In the short term, Mr Sharaa’s popularity may depend on whether he can attract aid and investment. Syria’s needs are enormous. GDP has fallen by 87% since the war began, from $68bn in 2011 to just $9bn today. The cost of reconstruction is thought to be in the hundreds of billions of dollars. The country is still under strict Western sanctions, even though Mr Assad’s departure seems to make such measures obsolete. Syrian businessmen abroad are waiting to see if HTS does away with the detritus of Mr Assad’s rule—a state-directed economy, capital controls, cronyism—before deciding whether to invest.

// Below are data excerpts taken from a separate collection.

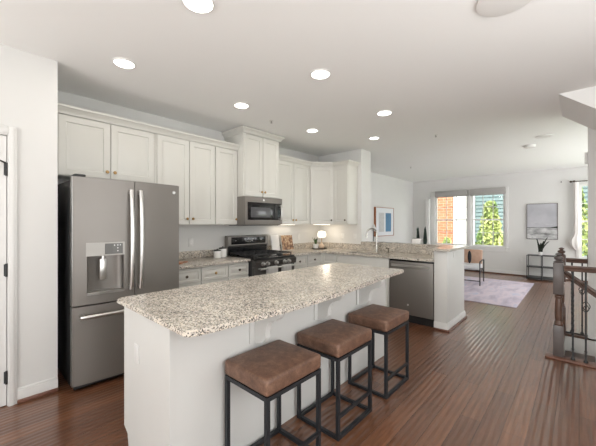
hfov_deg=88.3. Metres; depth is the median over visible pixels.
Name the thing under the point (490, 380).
floor
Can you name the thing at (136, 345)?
outlet plate
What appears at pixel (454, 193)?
roller shade
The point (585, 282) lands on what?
baluster
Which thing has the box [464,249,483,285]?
lounge chair
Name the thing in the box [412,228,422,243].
snake plant
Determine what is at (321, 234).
table lamp
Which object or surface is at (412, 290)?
dishwasher
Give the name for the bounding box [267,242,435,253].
backsplash
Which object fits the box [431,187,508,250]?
window
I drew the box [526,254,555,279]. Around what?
console table
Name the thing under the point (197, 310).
island countertop
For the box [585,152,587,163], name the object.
wall sensor
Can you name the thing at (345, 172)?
upper cabinet
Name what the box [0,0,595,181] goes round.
ceiling
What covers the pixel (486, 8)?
ceiling speaker
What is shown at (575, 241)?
curtain
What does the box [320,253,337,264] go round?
base cabinet
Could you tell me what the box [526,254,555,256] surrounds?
shelf
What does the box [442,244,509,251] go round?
window sill
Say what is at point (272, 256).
cooktop
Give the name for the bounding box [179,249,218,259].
backsplash
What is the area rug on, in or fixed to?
on the floor
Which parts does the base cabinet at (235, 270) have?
door
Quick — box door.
[0,135,7,406]
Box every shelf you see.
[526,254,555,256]
[526,265,552,268]
[527,275,552,279]
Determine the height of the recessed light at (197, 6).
0.012 m
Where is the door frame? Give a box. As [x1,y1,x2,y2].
[0,125,16,406]
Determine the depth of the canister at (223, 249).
4.32 m
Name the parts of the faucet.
spout
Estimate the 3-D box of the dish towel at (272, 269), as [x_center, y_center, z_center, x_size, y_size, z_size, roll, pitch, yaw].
[-0.354,0.711,4.245,0.052,0.238,0.185,0,0,42]
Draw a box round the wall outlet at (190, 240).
[188,238,192,246]
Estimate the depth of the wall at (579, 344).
3.69 m
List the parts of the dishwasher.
handle
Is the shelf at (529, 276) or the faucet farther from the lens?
the shelf at (529, 276)
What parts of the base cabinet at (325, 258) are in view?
drawer
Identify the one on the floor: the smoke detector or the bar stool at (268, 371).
the bar stool at (268, 371)
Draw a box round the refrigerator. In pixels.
[58,174,178,389]
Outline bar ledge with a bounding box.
[361,241,468,251]
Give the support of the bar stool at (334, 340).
on the floor
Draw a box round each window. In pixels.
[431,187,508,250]
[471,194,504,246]
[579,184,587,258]
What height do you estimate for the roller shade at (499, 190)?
0.190 m
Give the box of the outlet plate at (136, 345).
[134,343,138,364]
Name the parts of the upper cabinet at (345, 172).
door, crown, crown
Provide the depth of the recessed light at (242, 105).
3.49 m
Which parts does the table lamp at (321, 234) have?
lamp shade
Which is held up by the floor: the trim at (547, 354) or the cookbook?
the trim at (547, 354)
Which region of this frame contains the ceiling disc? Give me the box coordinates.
[535,134,552,138]
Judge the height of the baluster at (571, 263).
0.868 m
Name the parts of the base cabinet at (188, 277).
door
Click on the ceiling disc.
(544, 135)
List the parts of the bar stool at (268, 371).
leg, leg, seat, seat frame, leg, frame, leg
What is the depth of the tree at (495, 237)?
11.20 m
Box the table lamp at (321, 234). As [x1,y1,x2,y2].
[317,231,325,247]
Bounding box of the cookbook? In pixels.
[280,235,293,250]
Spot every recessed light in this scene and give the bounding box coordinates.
[112,57,135,68]
[181,0,214,13]
[234,102,248,108]
[306,128,317,132]
[310,69,330,78]
[369,136,379,139]
[376,110,391,115]
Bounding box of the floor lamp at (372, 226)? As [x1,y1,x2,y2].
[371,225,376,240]
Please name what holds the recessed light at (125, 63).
in the ceiling
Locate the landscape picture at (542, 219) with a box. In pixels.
[527,203,557,239]
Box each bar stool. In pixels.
[225,340,320,445]
[297,319,371,441]
[348,304,408,399]
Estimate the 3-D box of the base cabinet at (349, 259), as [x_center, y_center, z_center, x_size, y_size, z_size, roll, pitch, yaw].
[1.206,0.950,5.031,0.923,0.880,0.707,0,0,42]
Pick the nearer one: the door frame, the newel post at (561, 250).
the door frame
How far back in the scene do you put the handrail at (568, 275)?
3.06 m
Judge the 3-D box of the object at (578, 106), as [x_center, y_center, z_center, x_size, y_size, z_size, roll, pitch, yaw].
[3.636,-0.687,2.979,1.657,1.324,0.905,0,0,42]
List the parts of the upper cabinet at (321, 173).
crown
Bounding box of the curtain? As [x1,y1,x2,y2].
[569,182,581,249]
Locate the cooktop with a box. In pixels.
[231,253,293,259]
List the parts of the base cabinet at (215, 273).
door
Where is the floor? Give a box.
[0,271,595,445]
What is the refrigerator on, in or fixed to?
on the floor
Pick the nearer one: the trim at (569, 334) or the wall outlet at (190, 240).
the trim at (569, 334)
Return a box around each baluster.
[570,263,572,331]
[570,272,574,360]
[578,263,584,333]
[581,273,590,363]
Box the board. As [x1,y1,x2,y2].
[270,235,280,250]
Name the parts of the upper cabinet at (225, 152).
crown
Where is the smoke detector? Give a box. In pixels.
[524,144,535,148]
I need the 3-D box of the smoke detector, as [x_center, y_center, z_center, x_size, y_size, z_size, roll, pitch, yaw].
[4.011,-1.329,5.317,0.170,0.040,0.170,0,0,42]
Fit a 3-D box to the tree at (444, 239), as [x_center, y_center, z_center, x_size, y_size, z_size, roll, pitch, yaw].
[6.239,2.460,12.781,1.405,3.868,1.402,0,0,42]
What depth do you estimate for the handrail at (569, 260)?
3.78 m
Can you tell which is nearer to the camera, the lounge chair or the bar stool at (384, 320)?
the bar stool at (384, 320)
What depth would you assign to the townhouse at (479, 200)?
16.59 m
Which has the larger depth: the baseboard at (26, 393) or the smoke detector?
the smoke detector
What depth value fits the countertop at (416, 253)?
5.11 m
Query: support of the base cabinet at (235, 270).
on the floor
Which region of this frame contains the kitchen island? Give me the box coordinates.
[124,279,385,445]
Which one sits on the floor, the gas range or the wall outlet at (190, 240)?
the gas range
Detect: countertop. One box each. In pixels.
[117,263,403,337]
[179,249,250,268]
[267,242,435,261]
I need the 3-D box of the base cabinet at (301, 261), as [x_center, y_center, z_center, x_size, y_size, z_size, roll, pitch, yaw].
[-0.193,0.950,5.093,0.637,0.880,0.405,0,0,42]
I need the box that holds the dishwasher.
[390,259,433,326]
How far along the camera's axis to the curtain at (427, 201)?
9.64 m
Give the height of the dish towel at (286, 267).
0.238 m
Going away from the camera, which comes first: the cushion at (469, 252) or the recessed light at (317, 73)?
the recessed light at (317, 73)
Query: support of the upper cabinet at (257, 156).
attached to the wall at (205, 237)
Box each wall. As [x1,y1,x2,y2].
[0,44,57,405]
[58,90,318,255]
[319,149,370,263]
[371,172,412,242]
[413,166,587,276]
[433,249,466,332]
[565,128,595,361]
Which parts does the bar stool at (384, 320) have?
leg, leg, seat, frame, seat frame, leg, leg
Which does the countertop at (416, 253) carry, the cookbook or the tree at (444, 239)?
the cookbook
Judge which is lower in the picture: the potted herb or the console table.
the console table
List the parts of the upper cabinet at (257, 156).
crown, door, crown, door
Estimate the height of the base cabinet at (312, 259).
0.880 m
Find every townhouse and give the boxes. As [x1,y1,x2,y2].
[438,196,464,243]
[465,186,587,256]
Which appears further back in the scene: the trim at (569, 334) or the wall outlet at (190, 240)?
the wall outlet at (190, 240)
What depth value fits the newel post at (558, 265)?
3.16 m
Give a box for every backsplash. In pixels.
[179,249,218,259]
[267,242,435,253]
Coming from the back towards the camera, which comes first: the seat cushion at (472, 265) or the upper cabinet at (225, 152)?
the seat cushion at (472, 265)
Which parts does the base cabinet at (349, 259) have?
door
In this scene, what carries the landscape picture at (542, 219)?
attached to the wall at (545, 186)
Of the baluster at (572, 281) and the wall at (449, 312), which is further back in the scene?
the wall at (449, 312)
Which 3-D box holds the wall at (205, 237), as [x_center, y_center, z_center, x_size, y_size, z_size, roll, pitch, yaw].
[-1.086,0.020,4.665,0.100,2.740,4.343,0,0,42]
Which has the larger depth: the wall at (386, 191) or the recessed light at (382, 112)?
the wall at (386, 191)
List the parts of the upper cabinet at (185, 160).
door, crown, door
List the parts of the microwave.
door
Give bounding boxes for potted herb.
[313,238,318,247]
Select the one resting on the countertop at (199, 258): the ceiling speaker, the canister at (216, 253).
the canister at (216, 253)
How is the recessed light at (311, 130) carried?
in the ceiling
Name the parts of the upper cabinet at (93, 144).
door, crown, door
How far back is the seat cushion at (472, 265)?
6.91 m
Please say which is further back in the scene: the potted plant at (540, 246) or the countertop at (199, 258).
the potted plant at (540, 246)
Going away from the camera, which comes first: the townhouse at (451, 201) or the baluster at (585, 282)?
the baluster at (585, 282)
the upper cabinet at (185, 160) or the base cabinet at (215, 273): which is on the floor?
the base cabinet at (215, 273)
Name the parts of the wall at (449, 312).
shoe moulding, baseboard
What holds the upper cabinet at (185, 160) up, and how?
attached to the wall at (205, 237)
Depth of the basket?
3.01 m
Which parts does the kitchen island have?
panel, mount plate, mount plate, mount plate
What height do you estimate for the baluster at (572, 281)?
0.894 m
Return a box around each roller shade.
[435,190,467,197]
[469,187,505,195]
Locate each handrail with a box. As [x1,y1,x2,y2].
[564,265,595,272]
[564,271,595,297]
[566,258,586,263]
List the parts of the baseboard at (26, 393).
shoe moulding
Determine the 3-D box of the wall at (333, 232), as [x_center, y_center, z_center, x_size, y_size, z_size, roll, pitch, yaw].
[0.816,0.020,6.099,1.210,2.740,0.340,0,0,42]
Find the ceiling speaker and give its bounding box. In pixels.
[476,0,530,16]
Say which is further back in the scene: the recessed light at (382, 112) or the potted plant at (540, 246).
the potted plant at (540, 246)
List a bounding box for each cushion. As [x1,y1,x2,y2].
[464,262,481,269]
[468,251,470,262]
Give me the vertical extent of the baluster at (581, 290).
0.868 m
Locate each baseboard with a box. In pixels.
[17,376,57,403]
[464,268,587,281]
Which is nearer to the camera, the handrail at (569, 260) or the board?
the handrail at (569, 260)
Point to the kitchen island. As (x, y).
(174, 384)
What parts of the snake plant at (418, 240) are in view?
planter
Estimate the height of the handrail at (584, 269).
0.056 m
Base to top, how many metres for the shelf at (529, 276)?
0.012 m
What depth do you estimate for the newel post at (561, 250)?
3.85 m
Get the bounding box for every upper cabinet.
[58,103,156,182]
[154,126,217,224]
[215,140,239,224]
[222,125,284,198]
[279,154,311,224]
[310,162,332,223]
[333,159,359,223]
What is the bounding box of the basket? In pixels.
[581,302,590,311]
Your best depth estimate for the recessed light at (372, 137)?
4.82 m
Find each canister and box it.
[213,249,220,257]
[219,246,226,256]
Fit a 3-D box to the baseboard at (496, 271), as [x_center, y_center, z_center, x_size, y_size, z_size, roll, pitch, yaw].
[5.614,1.333,8.395,4.950,0.115,0.034,0,0,42]
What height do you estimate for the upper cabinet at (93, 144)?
0.655 m
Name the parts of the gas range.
panel, oven door, control panel, handle
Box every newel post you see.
[553,253,563,357]
[557,247,565,332]
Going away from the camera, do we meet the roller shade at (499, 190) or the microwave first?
the microwave
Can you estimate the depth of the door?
2.32 m
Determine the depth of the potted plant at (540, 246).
7.62 m
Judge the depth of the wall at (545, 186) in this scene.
8.11 m
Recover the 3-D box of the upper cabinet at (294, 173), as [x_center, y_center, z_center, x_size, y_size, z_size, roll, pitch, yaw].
[-0.180,-0.543,5.298,0.379,1.123,0.896,0,0,42]
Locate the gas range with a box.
[225,234,295,276]
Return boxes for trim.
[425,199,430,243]
[545,352,595,368]
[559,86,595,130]
[564,333,587,338]
[564,350,595,362]
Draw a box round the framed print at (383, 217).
[374,207,393,236]
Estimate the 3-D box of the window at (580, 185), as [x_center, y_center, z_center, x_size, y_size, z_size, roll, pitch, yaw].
[7.220,-0.050,7.036,1.145,1.780,0.070,0,0,42]
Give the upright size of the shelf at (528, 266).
0.012 m
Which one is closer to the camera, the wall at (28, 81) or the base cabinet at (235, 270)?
the wall at (28, 81)
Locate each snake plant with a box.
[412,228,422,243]
[423,227,426,243]
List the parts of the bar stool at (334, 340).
leg, leg, seat, seat frame, frame, leg, leg
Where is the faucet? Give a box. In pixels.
[365,228,380,251]
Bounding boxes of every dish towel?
[266,266,277,273]
[281,264,291,270]
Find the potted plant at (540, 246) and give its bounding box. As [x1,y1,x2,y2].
[536,238,547,254]
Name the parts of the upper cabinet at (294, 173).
door, crown, door
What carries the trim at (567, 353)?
attached to the wall
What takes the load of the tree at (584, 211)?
on the ground
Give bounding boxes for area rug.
[464,276,533,307]
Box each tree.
[442,237,451,243]
[475,200,502,245]
[582,188,587,255]
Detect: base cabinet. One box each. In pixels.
[179,267,200,287]
[200,264,227,283]
[227,262,247,279]
[294,255,306,268]
[307,253,319,266]
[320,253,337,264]
[337,254,389,306]
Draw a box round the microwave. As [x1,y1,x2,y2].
[229,196,281,225]
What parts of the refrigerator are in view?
freezer drawer, door, dispenser panel, touch panel, handle, handle, door
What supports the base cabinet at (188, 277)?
on the floor
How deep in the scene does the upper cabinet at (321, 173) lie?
5.56 m
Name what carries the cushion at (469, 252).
on the lounge chair
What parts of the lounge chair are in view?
rail, backrest, arm frame
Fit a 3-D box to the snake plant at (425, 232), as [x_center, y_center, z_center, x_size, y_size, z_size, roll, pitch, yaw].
[2.042,0.186,4.936,0.068,0.286,0.068,0,0,42]
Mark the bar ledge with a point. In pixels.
(439, 247)

Many Syrians bristle at the idea that they might end up like other countries in the region that overthrew repressive regimes. They see few parallels with Iraq and Afghanistan, both of which were invaded by outsiders who set up new governments with the help of exiles. Syria is almost the opposite: a home-grown uprising against a regime that was propped up by foreigners. Unlike Libya or Yemen in 2011, Syria has already been through a civil war. Optimists hope that the bitter memory will spur its various militias to compromise. That may be wishful thinking. For now, though, Syrians are feeling a rare emotion: hope.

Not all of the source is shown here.